Conclu le 20 avril, l’accord encadrant les modalités de rupture des relations commerciales entre les livreurs et les plateformes a été homologué le 10 juillet par décision de l’Arpe. Il sera applicable dès le 10 octobre. Parce que « l’intérêt partagé par les livreurs indépendants et les plateformes est de faire en sorte que [leur] relation puisse s’inscrire dans la durée », il a pour principal objectif d’instaurer des mesures visant à prévenir la désactivation du compte des livreurs à l’initiative des plateformes. Il impose notamment à ces dernières :

  • de créer des canaux permettant au livreur lui-même (et non plus juste aux utilisateurs) de signaler un incident ou une difficulté survenu à l’occasion de la réalisation d’une prestation;
  • de mettre en place les mesures qu’elles jugent « appropriées et efficaces » pour lutter contre les fausses déclarations des destinataires finaux des commandes ;
  • d’informer le livreur que la désactivation de son compte pourrait être envisagée lorsque celui-ci a eu des comportements répétés de nature à constituer une violation de ses engagements. La désactivation ne peut alors intervenir que 48 heures après l’information ;
  • d’adresser aux livreurs détenant une autorisation de travailler en France un rappel au moins deux mois avant la date de fin de validité du document afin qu’ils puissent demander une prolongation ou un renouvellement de celui-ci.

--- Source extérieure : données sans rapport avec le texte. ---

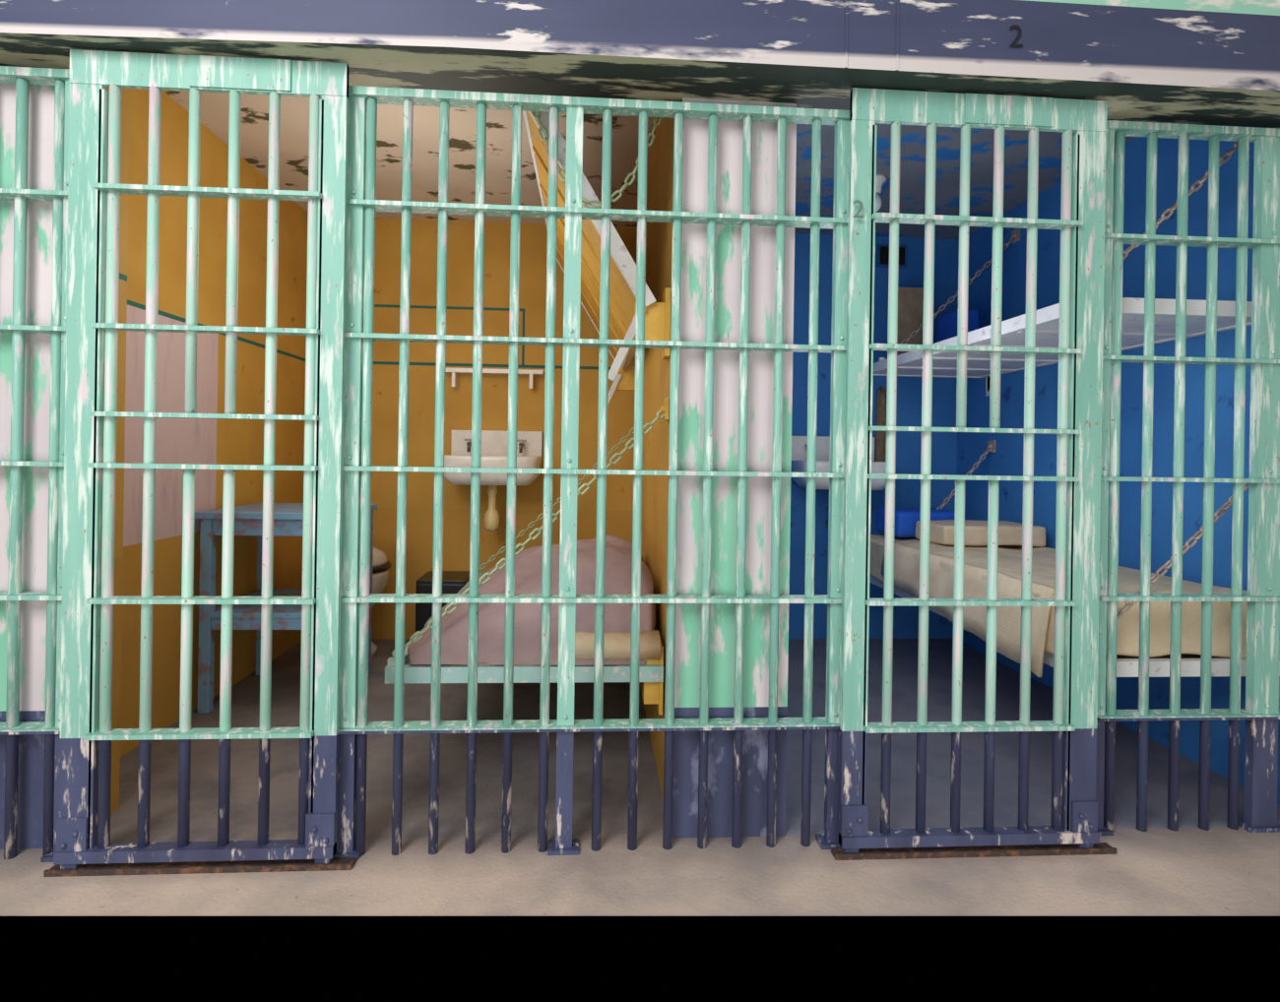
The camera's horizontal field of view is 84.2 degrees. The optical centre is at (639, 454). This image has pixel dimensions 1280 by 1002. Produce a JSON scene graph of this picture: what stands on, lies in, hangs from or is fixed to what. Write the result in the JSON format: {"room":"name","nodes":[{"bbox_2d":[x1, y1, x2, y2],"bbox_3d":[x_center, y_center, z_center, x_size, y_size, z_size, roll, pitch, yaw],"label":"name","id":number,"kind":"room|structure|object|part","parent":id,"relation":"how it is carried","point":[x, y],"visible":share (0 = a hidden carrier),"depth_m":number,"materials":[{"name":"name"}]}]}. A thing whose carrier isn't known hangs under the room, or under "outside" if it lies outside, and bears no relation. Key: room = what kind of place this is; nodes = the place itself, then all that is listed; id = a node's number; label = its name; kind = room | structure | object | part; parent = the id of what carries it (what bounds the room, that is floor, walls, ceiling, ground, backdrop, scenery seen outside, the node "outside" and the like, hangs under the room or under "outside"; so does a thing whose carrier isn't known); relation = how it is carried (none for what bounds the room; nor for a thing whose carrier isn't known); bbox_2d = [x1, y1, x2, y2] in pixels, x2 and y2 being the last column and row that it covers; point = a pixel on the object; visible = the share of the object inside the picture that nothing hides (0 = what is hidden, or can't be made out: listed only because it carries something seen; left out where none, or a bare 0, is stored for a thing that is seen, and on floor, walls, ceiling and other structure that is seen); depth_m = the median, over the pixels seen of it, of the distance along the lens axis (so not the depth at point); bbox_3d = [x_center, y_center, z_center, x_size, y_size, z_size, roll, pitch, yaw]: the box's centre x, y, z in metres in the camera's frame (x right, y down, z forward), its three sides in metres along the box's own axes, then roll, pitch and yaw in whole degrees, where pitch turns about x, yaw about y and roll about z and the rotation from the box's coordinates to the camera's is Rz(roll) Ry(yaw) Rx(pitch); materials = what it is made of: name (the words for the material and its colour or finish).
{"room":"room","nodes":[
{"label":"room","id":0,"kind":"room"},
{"bbox_2d":[0,83,129,849],"bbox_3d":[-1.839,-0.159,2.070,0.500,2.500,0.225,1,0,-4],"label":"wall","id":1,"kind":"structure","parent":0,"point":[41,97],"depth_m":1.97,"materials":[{"name":"white paint"}]},
{"bbox_2d":[119,88,308,758],"bbox_3d":[-1.945,-0.161,3.178,0.105,2.500,2.000,1,0,-4],"label":"wall","id":2,"kind":"structure","parent":0,"point":[196,441],"depth_m":3.04,"materials":[{"name":"paint"}]},
{"bbox_2d":[0,639,1279,916],"bbox_3d":[-0.067,1.219,0.723,12.000,0.200,7.450,1,0,-4],"label":"floor","id":3,"kind":"structure","parent":0,"point":[1221,870],"depth_m":2.05,"materials":[{"name":"grey concrete"}]},
{"bbox_2d":[0,65,69,862],"bbox_3d":[-1.805,0.024,1.920,0.553,2.135,0.060,1,0,-4],"label":"bars","id":4,"kind":"object","parent":3,"relation":"in","point":[23,77],"visible":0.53,"depth_m":1.92,"materials":[{"name":"green metal"}]},
{"bbox_2d":[194,503,377,713],"bbox_3d":[-1.604,0.670,3.282,0.575,0.850,0.590,1,0,-4],"label":"table","id":5,"kind":"object","parent":3,"relation":"on","point":[288,517],"visible":0.37,"depth_m":3.01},
{"bbox_2d":[371,546,391,656],"bbox_3d":[-1.576,0.796,3.921,0.390,0.598,0.560,1,0,-4],"label":"toilet","id":6,"kind":"object","parent":3,"relation":"on","point":[381,566],"visible":0.17,"depth_m":3.85,"materials":[{"name":"ceramic"}]},
{"bbox_2d":[415,571,469,632],"bbox_3d":[-1.111,0.898,4.056,0.270,0.410,0.330,1,0,-4],"label":"trash can","id":7,"kind":"object","parent":3,"relation":"on","point":[453,582],"visible":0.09,"depth_m":3.90,"materials":[{"name":"black"}]},
{"bbox_2d":[333,85,849,859],"bbox_3d":[-0.115,0.059,2.012,1.462,2.118,0.060,1,0,-4],"label":"bars","id":8,"kind":"object","parent":3,"relation":"in","point":[354,728],"visible":0.96,"depth_m":1.99,"materials":[{"name":"green metal"}]},
{"bbox_2d":[1095,120,1279,835],"bbox_3d":[1.905,0.077,2.186,1.080,2.146,0.060,1,0,-4],"label":"bars","id":9,"kind":"object","parent":3,"relation":"in","point":[1261,713],"visible":0.98,"depth_m":2.17,"materials":[{"name":"green metal"}]},
{"bbox_2d":[163,90,1135,239],"bbox_3d":[0.206,-1.437,3.279,4.700,0.120,2.320,1,0,-4],"label":"ceiling","id":10,"kind":"structure","parent":0,"point":[215,106],"depth_m":3.31,"materials":[{"name":"paint"}]},
{"bbox_2d":[632,117,673,795],"bbox_3d":[0.080,-0.129,3.312,0.105,2.500,2.000,1,0,-4],"label":"wall","id":11,"kind":"structure","parent":0,"point":[660,170],"depth_m":2.71,"materials":[{"name":"paint"}]},
{"bbox_2d":[384,397,669,714],"bbox_3d":[-0.412,0.321,3.140,0.884,1.025,1.839,1,0,-4],"label":"bunk","id":12,"kind":"object","parent":11,"relation":"attached to","point":[618,551],"visible":0.69,"depth_m":2.30,"materials":[{"name":"fabric"}]},
{"bbox_2d":[407,535,655,665],"bbox_3d":[-0.381,0.500,2.773,0.843,0.362,1.045,1,0,-4],"label":"blanket","id":13,"kind":"object","parent":12,"relation":"on","point":[618,551],"depth_m":2.32,"materials":[{"name":"pink fabric"}]},
{"bbox_3d":[-0.461,0.229,3.998,0.871,0.843,0.060,1,0,-4],"label":"chain","id":14,"kind":"part","parent":12,"relation":"part of","materials":[{"name":"metal"}]},
{"bbox_2d":[522,110,671,404],"bbox_3d":[-0.200,-0.748,3.138,0.499,1.020,1.870,1,0,-4],"label":"bunk","id":15,"kind":"object","parent":11,"relation":"attached to","point":[622,269],"visible":0.47,"depth_m":2.47,"materials":[{"name":"yellow metal"}]},
{"bbox_3d":[-0.125,-1.016,2.236,0.479,0.482,0.060,1,0,-4],"label":"chain","id":16,"kind":"part","parent":15,"relation":"part of","materials":[{"name":"metal"}]},
{"bbox_2d":[371,217,959,639],"bbox_3d":[0.112,-0.128,4.377,4.700,2.500,0.120,1,0,-4],"label":"wall","id":17,"kind":"structure","parent":0,"point":[388,231],"depth_m":4.26,"materials":[{"name":"paint"}]},
{"bbox_2d":[444,367,544,531],"bbox_3d":[-0.857,-0.034,4.049,0.585,0.940,0.400,1,0,-4],"label":"wall-mounted sink","id":18,"kind":"object","parent":17,"relation":"attached to","point":[493,442],"visible":0.88,"depth_m":4.13,"materials":[{"name":"ceramic"}]},
{"bbox_2d":[790,436,885,525],"bbox_3d":[1.183,0.179,4.185,0.550,0.580,0.400,1,0,-4],"label":"wall-mounted sink","id":19,"kind":"object","parent":17,"relation":"attached to","point":[799,443],"visible":0.24,"depth_m":4.19,"materials":[{"name":"ceramic"}]},
{"bbox_2d":[875,385,886,489],"bbox_3d":[1.506,-0.104,4.387,0.106,0.636,0.040,1,0,-4],"label":"towel","id":20,"kind":"object","parent":17,"relation":"attached to","point":[880,436],"visible":0.6,"depth_m":4.38,"materials":[{"name":"fabric"}]},
{"bbox_2d":[876,244,907,267],"bbox_3d":[1.566,-1.236,4.405,0.190,0.140,0.013,1,0,-4],"label":"air vent","id":21,"kind":"object","parent":17,"relation":"in","point":[882,253],"visible":0.71,"depth_m":4.40,"materials":[{"name":"black"}]},
{"bbox_2d":[662,97,796,838],"bbox_3d":[0.272,-0.126,2.203,0.340,2.500,0.240,1,0,-4],"label":"wall","id":22,"kind":"structure","parent":0,"point":[695,131],"depth_m":2.08,"materials":[{"name":"white paint"}]},
{"bbox_2d":[875,173,886,212],"bbox_3d":[1.152,-1.277,3.483,0.110,0.171,0.110,1,0,-4],"label":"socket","id":23,"kind":"object","parent":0,"point":[880,177],"depth_m":3.45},
{"bbox_2d":[957,136,1254,786],"bbox_3d":[2.106,-0.097,3.447,0.105,2.500,2.000,1,0,-4],"label":"wall","id":24,"kind":"structure","parent":0,"point":[1007,459],"depth_m":2.88,"materials":[{"name":"paint"}]},
{"bbox_2d":[872,141,1251,396],"bbox_3d":[1.740,-0.785,3.234,0.780,0.885,1.885,1,0,-4],"label":"bunk","id":25,"kind":"object","parent":24,"relation":"attached to","point":[910,299],"visible":0.56,"depth_m":2.96,"materials":[{"name":"metal"}]},
{"bbox_3d":[1.683,-0.871,3.819,0.714,0.715,0.060,1,0,-4],"label":"chain","id":26,"kind":"part","parent":25,"relation":"part of","materials":[{"name":"metal"}]},
{"bbox_2d":[937,308,979,342],"bbox_3d":[1.786,-0.665,3.981,0.131,0.276,0.270,1,0,-4],"label":"cushion","id":27,"kind":"object","parent":25,"relation":"on","point":[947,324],"depth_m":3.91,"materials":[{"name":"blue fabric"}]},
{"bbox_3d":[1.783,-0.870,2.322,0.714,0.715,0.060,1,0,-4],"label":"chain","id":28,"kind":"part","parent":25,"relation":"part of","materials":[{"name":"metal"}]},
{"bbox_2d":[869,440,1279,707],"bbox_3d":[1.673,0.369,3.213,0.880,0.915,1.850,1,0,-4],"label":"bunk","id":29,"kind":"object","parent":24,"relation":"attached to","point":[907,520],"visible":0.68,"depth_m":2.54,"materials":[{"name":"beige fabric"}]},
{"bbox_2d":[876,508,955,537],"bbox_3d":[1.538,0.374,3.925,0.366,0.146,0.313,1,0,-4],"label":"pillow","id":30,"kind":"object","parent":29,"relation":"on","point":[906,519],"depth_m":3.77,"materials":[{"name":"blue fabric"}]},
{"bbox_3d":[1.655,0.285,3.955,0.716,0.748,0.186,1,0,-4],"label":"chain","id":31,"kind":"part","parent":29,"relation":"part of","materials":[{"name":"metal"}]},
{"bbox_2d":[880,541,1054,677],"bbox_3d":[1.293,0.583,2.962,0.095,0.285,1.302,1,0,-4],"label":"blanket","id":32,"kind":"object","parent":29,"relation":"hanging from","point":[906,558],"depth_m":2.69,"materials":[{"name":"beige fabric"}]},
{"bbox_3d":[1.652,0.559,3.205,0.779,0.249,1.815,1,0,-4],"label":"mattress","id":33,"kind":"part","parent":29,"relation":"part of","materials":[{"name":"beige fabric"}]},
{"bbox_3d":[1.764,0.300,2.322,0.714,0.715,0.060,1,0,-4],"label":"chain","id":34,"kind":"part","parent":29,"relation":"part of","materials":[{"name":"metal"}]},
{"bbox_2d":[1277,707,1279,804],"bbox_3d":[2.363,-0.093,2.362,0.475,2.500,0.200,1,0,-4],"label":"pillar","id":35,"kind":"structure","parent":0,"point":[1278,777],"depth_m":2.34,"materials":[{"name":"blue metal"}]},
{"bbox_3d":[0.274,-1.286,2.222,4.700,0.180,0.200,1,0,-4],"label":"lintel","id":36,"kind":"object","parent":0,"visible":0},
{"bbox_2d":[0,0,1279,128],"bbox_3d":[-0.111,-1.274,1.974,12.000,0.455,0.243,1,0,-4],"label":"beam","id":37,"kind":"structure","parent":36,"relation":"attached to","point":[1198,62],"depth_m":1.91,"materials":[{"name":"metal"}]},
{"bbox_2d":[43,49,356,877],"bbox_3d":[-1.143,0.022,1.887,0.778,2.160,0.046,1,0,-4],"label":"sliding door","id":38,"kind":"structure","parent":37,"relation":"hanging from","point":[84,848],"depth_m":1.88,"materials":[{"name":"green metal"}]},
{"bbox_2d":[831,87,1116,860],"bbox_3d":[0.969,0.055,2.022,0.820,2.160,0.046,1,0,-4],"label":"sliding door","id":39,"kind":"structure","parent":37,"relation":"hanging from","point":[1072,830],"depth_m":2.02,"materials":[{"name":"green metal"}]},
{"bbox_3d":[0.609,-0.685,1.976,0.030,0.048,0.001,1,0,-4],"label":"stencil stile","id":40,"kind":"part","parent":39,"relation":"part of","materials":[{"name":"paint"}]},
{"bbox_2d":[1010,24,1023,47],"bbox_3d":[1.023,-1.138,1.926,0.037,0.059,0.001,1,0,-4],"label":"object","id":41,"kind":"structure","parent":37,"relation":"attached to","point":[1018,28],"depth_m":1.93,"materials":[{"name":"black paint"}]}
]}

De manière plus générale, les plateformes doivent mettre à la disposition des livreurs des informations précises sur les conditions de suspension/désactivation de leur compte, « faire tout leur possible » pour que les informations transmises dans le cadre d’une procédure de suspension/désactivation soient rédigées à la fois en français et en anglais, ou encore faire en sorte que chaque décision de rupture des relations contractuelles fasse l’objet, préalablement à sa mise en œuvre, d’un examen par une personne physique.

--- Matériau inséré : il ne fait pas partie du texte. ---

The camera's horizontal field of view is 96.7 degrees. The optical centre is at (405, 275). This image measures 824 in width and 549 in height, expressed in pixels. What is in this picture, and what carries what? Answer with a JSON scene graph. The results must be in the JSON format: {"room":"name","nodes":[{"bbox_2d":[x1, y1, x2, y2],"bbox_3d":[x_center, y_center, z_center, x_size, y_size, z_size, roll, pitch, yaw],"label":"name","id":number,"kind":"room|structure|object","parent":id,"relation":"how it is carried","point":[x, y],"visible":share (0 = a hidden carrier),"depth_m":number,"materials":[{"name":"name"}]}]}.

Il est également souligné que les procédures de désactivation de compte doivent garantir l’application du principe du contradictoire, y compris en cas d’incident grave imputé au livreur.

Homologation de l’accord instaurant un revenu minimal pour les livreurs à compter de fin novembre

Un deuxième accord du 20 avril, homologué pour sa part par décision de l’Arpe du 28 août (JO, 30 août), instaure, comme cela avait été le cas pour les chauffeurs VTC, une garantie minimale de revenus pour les livreurs indépendants recourant aux plateformes. Il en ressort que, pour chaque mois civil, les livreurs se verront garantir un revenu d’activité moyen qui ne peut être inférieur à 11,75 euros par heure d’activité sur une plateforme.

Concrètement, cela signifie que, lorsque le revenu d’activité effectivement versé au cours du mois considéré ne permet pas d’atteindre ce montant, un complément différentiel sera versé dans le mois qui suit.

Le montant précité sera réexaminé tous les ans et pourra être réévalué en fonction de la conjoncture économique.

L’accord précise que le temps d’activité pris en compte pour le calcul du revenu d’activité moyen correspond au cumul, pour chaque prestation effectuée au cours du mois, de la durée comprise entre l’acceptation d’une proposition de livraison et la remise au destinataire final.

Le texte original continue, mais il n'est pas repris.